Nureyev purses his lips, silent, and drums his fingers against his knee. “Ah.” 

“Your best bet is gonna be the shoes,” they clarify, with a smile in their voice and smoke on their lips. “Custom made. I donated them to Maurya back when she landed her position here with the Hyperion Ballet. It’s amazing, really, what you can smuggle into a costume if you try.”

“I see.” 

Nureyev unfolds from his chair, turning away while Pereyra stubs their cigarette to ash against the simwood armrest. “Go on,” they say, a clear dismissal and a hint of a threat all in one. “Thrill me. I’ll keep in touch.” 

Elizabeth Maurya’s former dressing room is, for the moment, sealed off with enough red tape that slipping inside would require a police uniform at the very minimum, and so Nureyev adds another layer of disguise over the top of his newly acquired alias. But a thorough scavenging of the room turns up not one single pair of pointe shoes. An expected disappointment, but a disappointment nonetheless, and a waste of an afternoon.

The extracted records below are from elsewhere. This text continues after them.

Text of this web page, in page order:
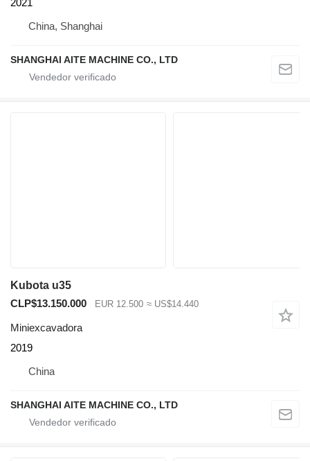
2021
China, Shanghai
SHANGHAI AITE MACHINE CO., LTD
Kubota u35
CLP$13.150.000
EUR 12.500 ≈ US$14.440
Miniexcavadora
2019
China
SHANGHAI AITE MACHINE CO., LTD

For want of another option, he blends in. 

There had been research, for this job. Extensive, exhausting research, of the kind it’s becoming increasingly difficult to train his body into, year by year. Nureyev tries not to furrow his brow as he sways at the barre, dropping into a _plie_ and glancing sidelong at his own reflection as he tries to call forth the pattern of a _tendu_ warmup from memory and look as though the movements are second nature. 

“You should turn out more,” someone says, over his shoulder, and Nureyev doesn’t startle so much as suffer a temporary waver in his balance. He blinks, put out. 

“Ah.”

“Like this,” the newcomer demonstrates, reaching out to reposition Nureyev’s bent leg at a slightly different angle. “And point your toe. It makes a smoother line.” 

Nureyev bites his lip, and follows the advice. The other dancer’s tone is unexpectedly cordial, for all his intrusion is unwelcome. He steps into view, circling around Nureyev to watch him bring his feet back to first position. A soft, flickering smile and a pair of piercing eyes in a dark, handsome face. Strong shoulders, toned thighs, gentle hands over his own on the barre. 

Looking at him, Nureyev feels his lungs seize for half an instant, and he freezes mid-step. The other dancer looks back at him, blinks, and laughs. “Sorry, sorry. Didn’t meant to sneak up on you!”

He makes for a very handsome distraction, all told. Nureyev clears his throat. “Not at all! I only--didn’t know there was anyone else practicing in here.” 

The dancer’s smile grows until it’s almost too bright to look at directly. “You must be the new understudy.”

Nureyev reminds himself to breathe, and sweeps into a small bow. “Robin,” he stammers. “Argent.” 

“Robin,” the dancer echoes. “Cool. I’m Benzaiten.” He reaches a hand out, and Peter shakes it readily. Strong hands. Steady. He takes his place at the barre beside Nureyev and bends into a graceful stretch, arm curving over his head. “This alright?”

Nureyev doesn’t let his eyes flicker down to the flexing tendons of his calf. “By all means,” he demurs. One job in a dozen allows for a brief dalliance with a handsome man, if the fancy should happen to strike him, and this job is not one. There are a hundred different cogs in motion, keeping the machinery of Hyperion City on its ceaseless slow grind, and the last thing he has time for is to start improvising now. 

Still, he thinks, arching one foot out in a _ronde de jambe_ , it’s a pity. 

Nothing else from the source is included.